Abstract
PURPOSE: To improve imaging performance for body MRI with a local transmit array at 10.5T, the geometry of a dipole antenna was optimized to achieve lower peak specific absorption rate (SAR) levels and a more uniform transmit profile.
METHODS: Electromagnetic simulations on a phantom were used to evaluate the SAR and B 1 + -performance of different dipole antenna geometries. The best performing antenna (the snake antenna) was simulated on human models in a 12-channel array configuration for safety assessment and for comparison to a previous antenna design. This 12-channel array was constructed after which electromagnetic simulations were validated by B 1 + -maps and temperature measurements. After obtaining approval by the Food and Drug Administration to scan with the snake antenna array, in vivo imaging was performed on 2 volunteers.
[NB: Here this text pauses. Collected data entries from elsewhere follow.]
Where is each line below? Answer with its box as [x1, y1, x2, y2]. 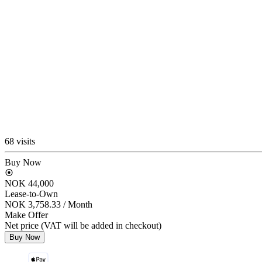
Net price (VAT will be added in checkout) [5, 220, 161, 230]
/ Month [63, 199, 92, 209]
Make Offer [5, 209, 48, 220]
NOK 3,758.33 [5, 199, 63, 209]
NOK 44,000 [5, 178, 54, 188]
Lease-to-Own [5, 188, 58, 199]
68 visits [5, 136, 35, 146]
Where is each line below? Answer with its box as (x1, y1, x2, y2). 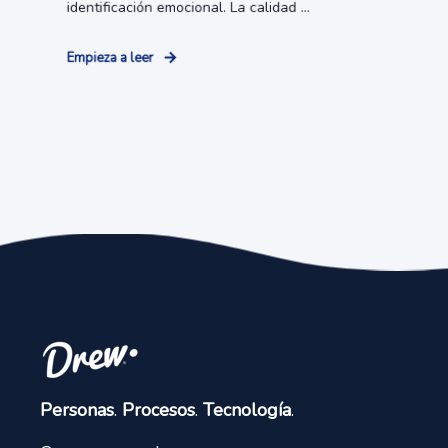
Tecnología (203, 398, 291, 423)
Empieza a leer (66, 49, 154, 68)
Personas (40, 398, 114, 423)
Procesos (122, 398, 195, 423)
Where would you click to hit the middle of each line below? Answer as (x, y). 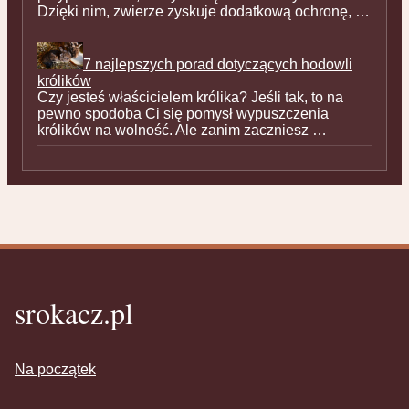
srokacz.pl (74, 313)
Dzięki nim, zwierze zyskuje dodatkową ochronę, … (204, 11)
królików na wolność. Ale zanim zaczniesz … (182, 131)
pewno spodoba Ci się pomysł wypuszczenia (183, 114)
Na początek (55, 370)
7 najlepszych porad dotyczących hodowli (218, 65)
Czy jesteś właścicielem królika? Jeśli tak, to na (190, 98)
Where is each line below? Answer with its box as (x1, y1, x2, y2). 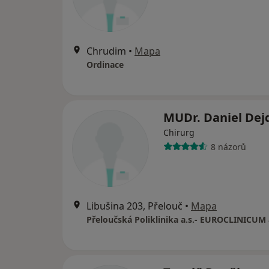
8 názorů (210, 141, 246, 153)
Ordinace (86, 59, 124, 71)
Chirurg (163, 127, 195, 139)
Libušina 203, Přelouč (86, 199, 183, 213)
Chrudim (86, 44, 126, 58)
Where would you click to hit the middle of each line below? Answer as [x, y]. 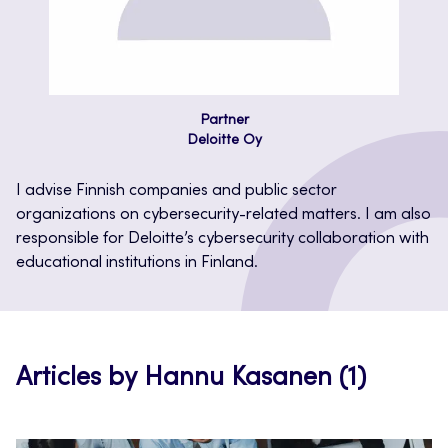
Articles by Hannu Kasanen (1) [191, 379]
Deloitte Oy [224, 141]
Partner [224, 121]
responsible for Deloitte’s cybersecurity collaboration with [222, 239]
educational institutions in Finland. [137, 263]
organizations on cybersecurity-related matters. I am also [223, 215]
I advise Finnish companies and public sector [176, 191]
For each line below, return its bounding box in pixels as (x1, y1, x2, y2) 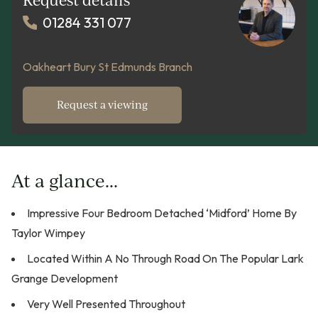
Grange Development (11, 271, 118, 286)
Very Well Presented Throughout (27, 297, 185, 312)
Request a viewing (57, 98, 148, 112)
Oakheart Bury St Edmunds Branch (23, 60, 192, 75)
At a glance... (11, 169, 118, 192)
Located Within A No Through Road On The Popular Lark (27, 251, 304, 266)
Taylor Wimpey (11, 226, 85, 241)
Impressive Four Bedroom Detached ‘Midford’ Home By (27, 206, 297, 221)
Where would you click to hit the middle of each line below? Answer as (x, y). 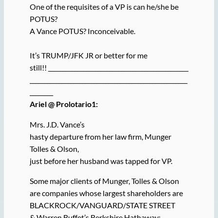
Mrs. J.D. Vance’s (57, 124)
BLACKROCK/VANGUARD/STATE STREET (102, 205)
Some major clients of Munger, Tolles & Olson (104, 181)
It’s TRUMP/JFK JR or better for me (88, 55)
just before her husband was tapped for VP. (101, 161)
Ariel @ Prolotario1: (64, 104)
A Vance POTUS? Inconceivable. (82, 31)
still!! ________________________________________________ (109, 68)
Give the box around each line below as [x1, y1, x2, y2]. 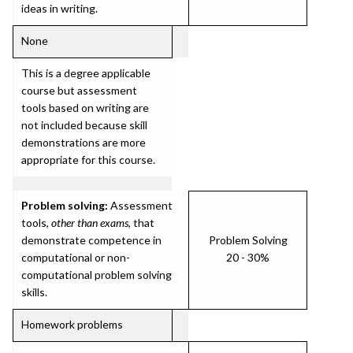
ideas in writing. [21, 2, 98, 15]
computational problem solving [21, 268, 172, 281]
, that [128, 216, 154, 229]
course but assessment [21, 84, 137, 97]
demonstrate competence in [21, 233, 162, 247]
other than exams [51, 216, 128, 229]
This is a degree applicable [21, 66, 150, 80]
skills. [21, 285, 47, 299]
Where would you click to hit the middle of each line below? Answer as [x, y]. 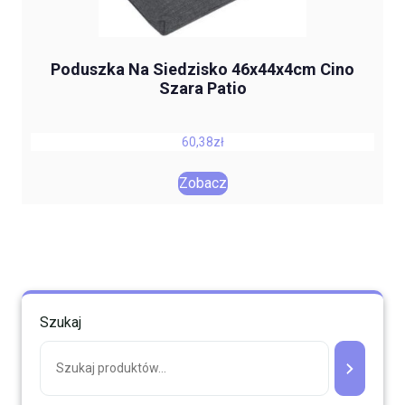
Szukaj [61, 323]
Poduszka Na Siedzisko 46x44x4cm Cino [202, 69]
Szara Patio [202, 88]
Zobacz [202, 183]
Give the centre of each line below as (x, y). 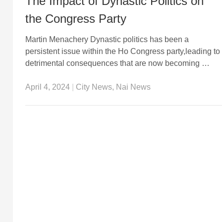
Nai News (133, 87)
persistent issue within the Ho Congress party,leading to (122, 51)
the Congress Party (76, 18)
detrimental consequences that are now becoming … (117, 63)
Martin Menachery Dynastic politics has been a (107, 39)
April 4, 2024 (47, 87)
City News (94, 87)
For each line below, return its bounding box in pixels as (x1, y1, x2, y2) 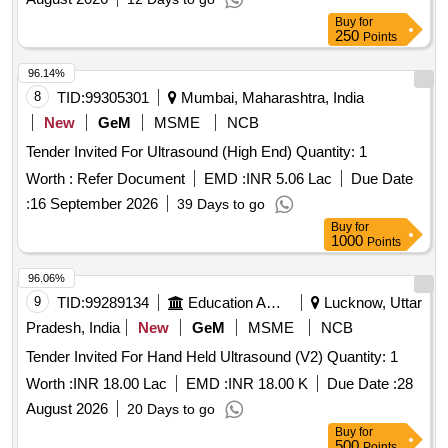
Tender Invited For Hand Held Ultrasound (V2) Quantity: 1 (327, 348, 398, 366)
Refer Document (73, 170, 185, 188)
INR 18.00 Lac (73, 375, 167, 393)
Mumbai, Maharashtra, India (177, 89, 364, 107)
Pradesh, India (26, 319, 120, 337)
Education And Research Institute (266, 294, 281, 312)
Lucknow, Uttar (320, 294, 422, 312)
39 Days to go (177, 196, 265, 213)
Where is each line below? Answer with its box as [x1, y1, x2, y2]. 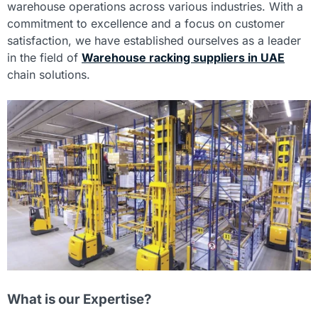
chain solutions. [7, 67, 90, 82]
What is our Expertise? [7, 291, 151, 308]
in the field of [7, 50, 82, 65]
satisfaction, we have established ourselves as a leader [7, 33, 301, 48]
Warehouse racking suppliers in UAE [82, 50, 285, 65]
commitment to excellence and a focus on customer [7, 16, 285, 31]
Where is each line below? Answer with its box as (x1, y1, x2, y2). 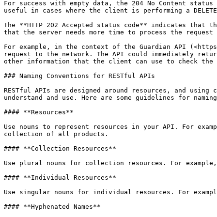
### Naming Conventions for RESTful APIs (4, 72, 155, 79)
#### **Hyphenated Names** (4, 203, 101, 210)
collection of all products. (4, 130, 108, 138)
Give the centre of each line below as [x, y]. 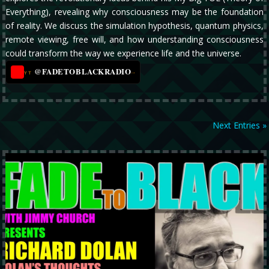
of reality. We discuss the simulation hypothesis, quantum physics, [134, 26]
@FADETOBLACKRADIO [83, 71]
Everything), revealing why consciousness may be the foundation [134, 12]
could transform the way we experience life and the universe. [124, 53]
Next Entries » [239, 125]
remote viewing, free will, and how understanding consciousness [134, 40]
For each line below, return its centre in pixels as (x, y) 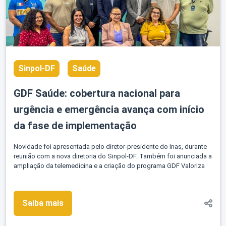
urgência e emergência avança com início (109, 110)
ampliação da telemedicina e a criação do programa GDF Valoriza (109, 166)
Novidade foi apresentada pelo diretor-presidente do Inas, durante (110, 147)
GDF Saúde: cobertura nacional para (97, 94)
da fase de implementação (75, 126)
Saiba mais (43, 203)
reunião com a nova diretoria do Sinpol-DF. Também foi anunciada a (113, 156)
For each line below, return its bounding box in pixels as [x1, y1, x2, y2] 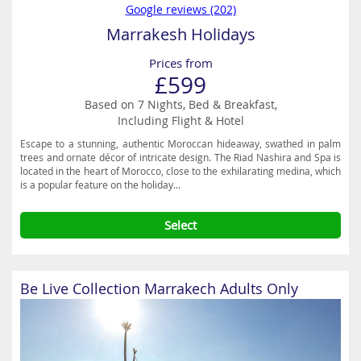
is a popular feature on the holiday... [20, 178, 180, 191]
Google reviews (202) [125, 2, 236, 17]
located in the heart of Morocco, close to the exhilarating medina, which [20, 164, 341, 177]
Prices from [148, 55, 213, 71]
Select [164, 217, 197, 233]
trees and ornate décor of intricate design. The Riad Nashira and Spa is [20, 151, 341, 164]
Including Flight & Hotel [117, 113, 244, 128]
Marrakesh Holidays [106, 23, 255, 45]
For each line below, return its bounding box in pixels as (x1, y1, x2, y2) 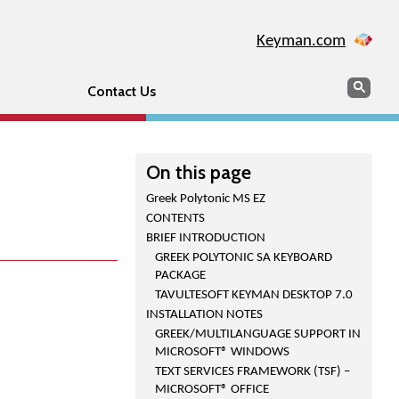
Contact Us (86, 83, 156, 100)
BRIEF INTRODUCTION (146, 232, 265, 245)
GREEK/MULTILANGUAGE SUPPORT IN (155, 328, 361, 341)
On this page (146, 160, 251, 183)
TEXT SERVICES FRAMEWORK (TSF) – (155, 365, 350, 379)
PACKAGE (155, 269, 206, 282)
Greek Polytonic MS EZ (146, 192, 265, 206)
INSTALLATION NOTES (146, 308, 263, 322)
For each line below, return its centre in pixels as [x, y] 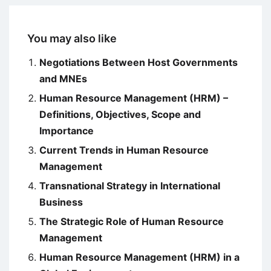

RESULTS: Simulation results on a phantom indicate a lower SAR and a higher transmit efficiency for the snake antenna compared to the fractionated dipole array. Similar results are found on a human body model: when comparing the trade-off between uniformity and peak SAR, the snake antenna performs better for all imaging targets. Simulations and measurements are in good agreement. Preliminary imaging result were acquired in 2 volunteers with the 12-channel snake antenna array.
CONCLUSION: By optimizing the geometry of a dipole antenna, peak SAR levels were lowered while achieving a more uniform transmit field as demonstrated in simulations on a phantom and a human body model. The array was constructed, validated, and successfully used to image 2 individuals at 10.5T.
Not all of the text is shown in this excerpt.